Le projet de loi « égalité et citoyenneté » dévoilé sur fond de contestation des jeunes

PARIS, 13 avril 2016 (AFP) – Le gouvernement présente mercredi son projet de loi « égalité et citoyenneté », lancé dans le sillage des attentats de janvier 2015 pour lutter contre la ghettoïsation des quartiers, et enrichi face à la mobilisation des jeunes de mesures en faveur de l’insertion.

Ce projet de loi se veut la réponse législative à ce que le Premier ministre Manuel Valls avait appelé un « apartheid territorial, social et ethnique », expression choc à la mesure du travail à mener dans les quartiers en difficulté.

« Face aux fractures mises en évidence par ces attentats, il fallait une réponse sécuritaire, mais aussi une réponse citoyenne », explique aujourd’hui le ministre de la Ville et de la Jeunesse, Patrick Kanner.

Le texte, qui complète les 65 mesures prises en faveur des habitants des quartiers labellisés « Politique de la ville », s’inscrit donc clairement dans une optique de lutte contre la ségrégation. « C’est un maillage très dense de mesures ciblées qui visent à retisser l’égalité », a résumé M. Valls dans un entretien à Libération.

Mais la mobilisation des étudiants et des lycéens contre la loi travail lui a donné une actualité imprévue, puisque plusieurs mesures en faveur des jeunes devraient être raccrochées au texte, sinon dans sa version initiale, du moins par des amendements ultérieurs.

Manuel Valls, qui a rencontré les organisations étudiantes et lycéennes lundi, a ainsi mis sur la table une prolongation des bourses accordées aux jeunes d’origine modeste (de quatre mois maximum après l’obtention de leur diplôme), une extension du droit universel à la garantie locative à tous les jeunes de moins de trente ans, l’extension de la Couverture maladie universelle complémentaire (CMU-C) aux jeunes en rupture familiale…

La présentation du texte sera suivie d’un Comité interministériel à l’égalité et à la citoyenneté, troisième du genre, avec les ministres les plus directement concernés: Patrick Kanner, Emmanuelle Cosse (Logement), Najat Vallaud-Belkacem (Éducation), Myriam El Khomri (Travail)… La réunion se tiendra à Vaux-en-Velin (Rhône), emblématique de la Politique de la ville et dont la secrétaire d’État à la Ville Hélène Geoffroy a été maire avant d’entrer au gouvernement.
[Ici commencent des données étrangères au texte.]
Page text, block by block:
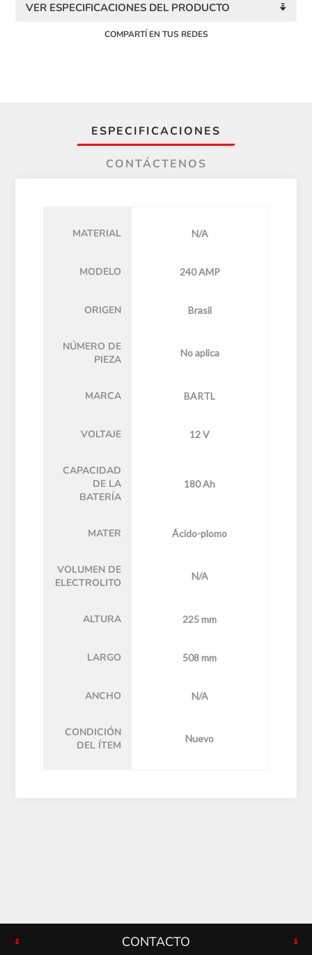
VER ESPECIFICACIONES DEL PRODUCTO
COMPARTÍ EN TUS REDES
ESPECIFICACIONES
CONTÁCTENOS
MATERIAL N/A
MODELO 240 AMP
ORIGEN Brasil
NÚMERO DE
PIEZA
No aplica
MARCA BARTL
VOLTAJE 12 V
CAPACIDAD
DE LA
BATERÍA
180 Ah
MATER Ácido-plomo
VOLUMEN DE
ELECTROLITO
N/A
ALTURA 225 mm
LARGO 508 mm
ANCHO N/A
CONDICIÓN
DEL ÍTEM
Nuevo
CONTACTO
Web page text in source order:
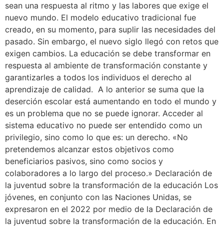
sean una respuesta al ritmo y las labores que exige el
nuevo mundo. El modelo educativo tradicional fue
creado, en su momento, para suplir las necesidades del
pasado. Sin embargo, el nuevo siglo llegó con retos que
exigen cambios. La educación se debe transformar en
respuesta al ambiente de transformación constante y
garantizarles a todos los individuos el derecho al
aprendizaje de calidad. A lo anterior se suma que la
deserción escolar está aumentando en todo el mundo y
es un problema que no se puede ignorar. Acceder al
sistema educativo no puede ser entendido como un
privilegio, sino como lo que es: un derecho. «No
pretendemos alcanzar estos objetivos como
beneficiarios pasivos, sino como socios y
colaboradores a lo largo del proceso.» Declaración de
la juventud sobre la transformación de la educación Los
jóvenes, en conjunto con las Naciones Unidas, se
expresaron en el 2022 por medio de la Declaración de
la juventud sobre la transformación de la educación. En
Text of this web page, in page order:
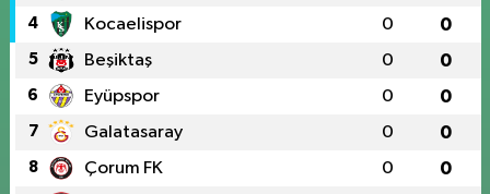
4 Kocaelispor 0 0
5 Beşiktaş 0 0
6 Eyüpspor 0 0
7 Galatasaray 0 0
8 Çorum FK 0 0
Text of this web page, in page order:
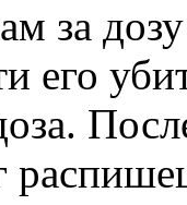
за
его
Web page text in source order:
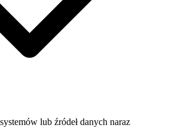
lub źródeł danych naraz
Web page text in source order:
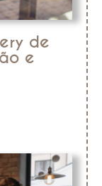
de
e
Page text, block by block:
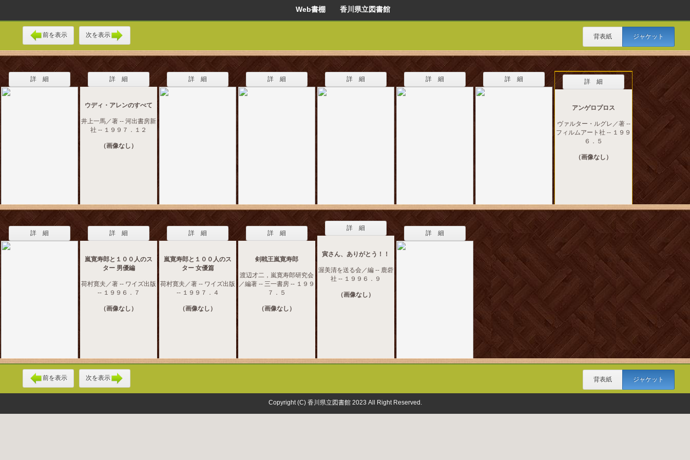
Web書棚 香川県立図書館
前を表示 次を表示 背表紙 ジャケット
詳 細 詳 細
ウディ・アレンのすべて
井上一馬／著 -- 河出書房新
社 -- １９９７．１２
（画像なし）
詳 細 詳 細 詳 細 詳 細 詳 細 詳 細
アンゲロプロス
ヴァルター・ルグレ／著 --
フィルムアート社 -- １９９
６．５
（画像なし）
詳 細 詳 細
嵐寛寿郎と１００人のス
ター 男優編
荷村寛夫／著 -- ワイズ出版
-- １９９６．７
（画像なし）
詳 細
嵐寛寿郎と１００人のス
ター 女優篇
荷村寛夫／著 -- ワイズ出版
-- １９９７．４
（画像なし）
詳 細
剣戟王嵐寛寿郎
渡辺才二，嵐寛寿郎研究会
／編著 -- 三一書房 -- １９９
７．５
（画像なし）
詳 細
寅さん、ありがとう！！
渥美清を送る会／編 -- 鹿砦
社 -- １９９６．９
（画像なし）
詳 細
前を表示 次を表示 背表紙 ジャケット
Copyright (C) 香川県立図書館 2023 All Right Reserved.
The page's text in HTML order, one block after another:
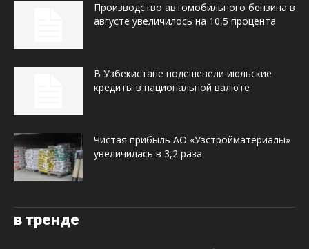
Производство автомобильного бензина в
августе увеличилось на 10,5 процента
В Узбекистане подешевели июльские
кредиты в национальной валюте
Чистая прибыль АО «Узстройматериалы»
увеличилась в 3,2 раза
в тренде
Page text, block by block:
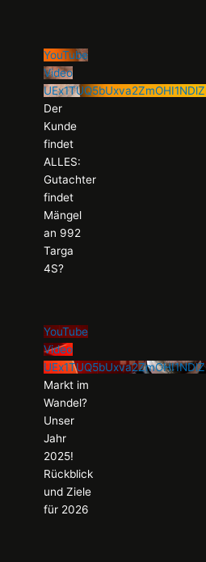
YouTube
Video
Der
Kunde
findet
ALLES:
Gutachter
findet
Mängel
an 992
Targa
4S?
YouTube
Video
Markt im
Wandel?
Unser
Jahr
2025!
Rückblick
und Ziele
für 2026
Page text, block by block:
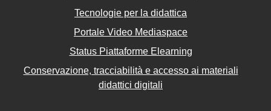
Tecnologie per la didattica
Portale Video Mediaspace
Status Piattaforme Elearning
Conservazione, tracciabilità e accesso ai materiali
didattici digitali
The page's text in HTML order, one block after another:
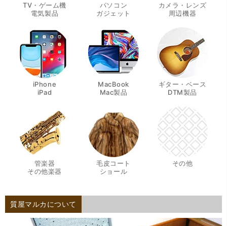
TV・ゲーム機
電気製品
パソコン
ガジェット
カメラ・レンズ
周辺機器
iPhone
iPad
MacBook
Mac製品
ギター・ベース
DTM製品
管楽器
その他楽器
毛皮コート
ショール
その他
質屋マルカについて
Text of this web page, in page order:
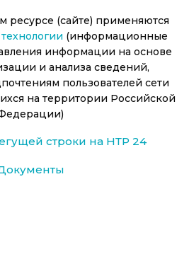
(сайте) применяются
(информационные
информации на основе
и анализа сведений,
пользователей сети
на территории Российской
строки на НТР 24
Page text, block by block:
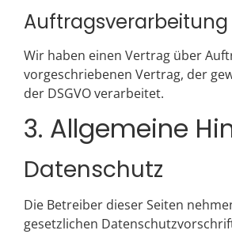
Auftragsverarbeitung
Wir haben einen Vertrag über
vorgeschriebenen Vertrag, der
der DSGVO verarbeitet.
3. Allgemeine
Datenschutz
Die Betreiber dieser Seiten
gesetzlichen
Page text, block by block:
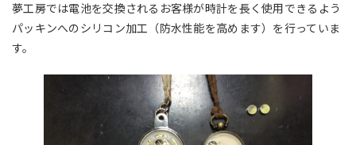
夢工房では電池を交換されるお客様が時計を長く使用できるよう
パッキンへのシリコン加工（防水性能を高めます）を行っていま
す。
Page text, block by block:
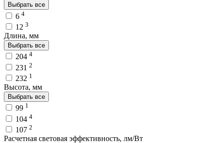
Выбрать все
6 4
12 3
Длина, мм
Выбрать все
204 4
231 2
232 1
Высота, мм
Выбрать все
99 1
104 4
107 2
Расчетная световая эффективность, лм/Вт
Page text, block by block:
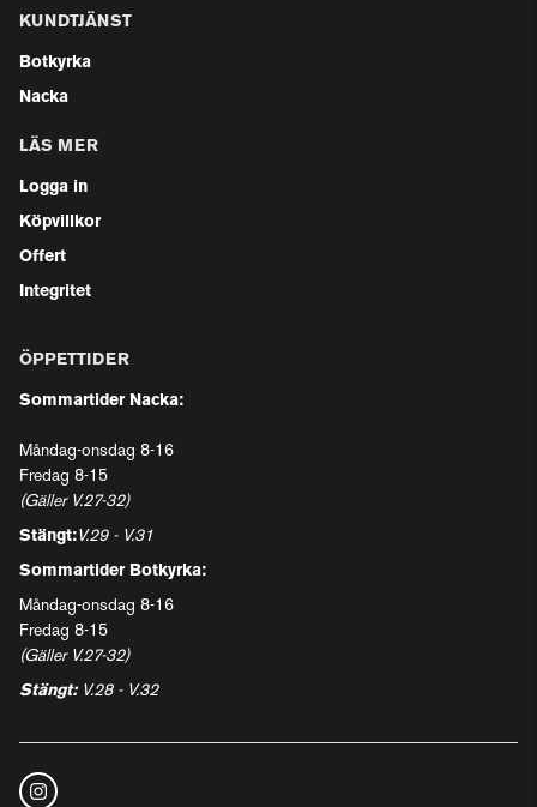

Le texte devrait s’articuler autour de trois grands chapitres: « émancipation et engagement des jeunes », « mixité sociale et égalité des chances par l’habitat », et « égalité réelle ».

– ‘Ghettos de pauvres’ et ‘ghettos de riches’ –

Le premier chapitre vise à « encourager l’engagement citoyen », en activant plusieurs leviers: généralisation du service civique et de la réserve citoyenne, reconnaissance de l’engagement étudiant dans le cursus scolaire…

Parmi les nouveautés très attendues, un « congé d’engagement » prévoit que les responsables d’associations puissent prendre six jours dans l’année, fractionnables et non rémunérés, pour leurs activités associatives.

Dans le volet mixité sociale, l’objectif principal est de « casser les logiques de ségrégation » et « ne plus ajouter de la pauvreté à la pauvreté », en jouant sur trois axes: d’abord rendre « plus équitable entre les territoires » la politique d’attribution des logements HLM, en confiant son pilotage aux intercommunalités et en fixant des « critères nationaux de priorité », ensuite créer une « nouvelle offre » de logements sociaux.

« S’il y a des ghettos de pauvres, c’est qu’il y a des ghettos de riches. La mixité sociale ne se décrète pas, il faut hélas parfois l’imposer », souligne Patrick Kanner.

Dans cette optique le texte vise à mieux répartir l’offre de logements sociaux existante, en donnant au préfet la possibilité de délivrer directement les autorisations d’urbanisme dans les communes déclarées « carencées » en logements sociaux.

Le dernier volet, consacré à l’égalité réelle, fait de l’amélioration de la maîtrise du français une priorité nationale. Enfin, comme attendu, le texte modifie la loi de 1881 sur la liberté de la presse pour en sortir les délits antisémites et racistes et les faire entrer dans le droit commun.

Le projet de loi pourrait être présenté en juin au Parlement pour une adoption définitive, après examen en procédure accélérée, pendant la session exceptionnelle.

« Nous proposons une base solide, aux parlementaires de construire dessus », explique M. Kanner, en assurant que « le gouvernement sera ouvert à ce dialogue ».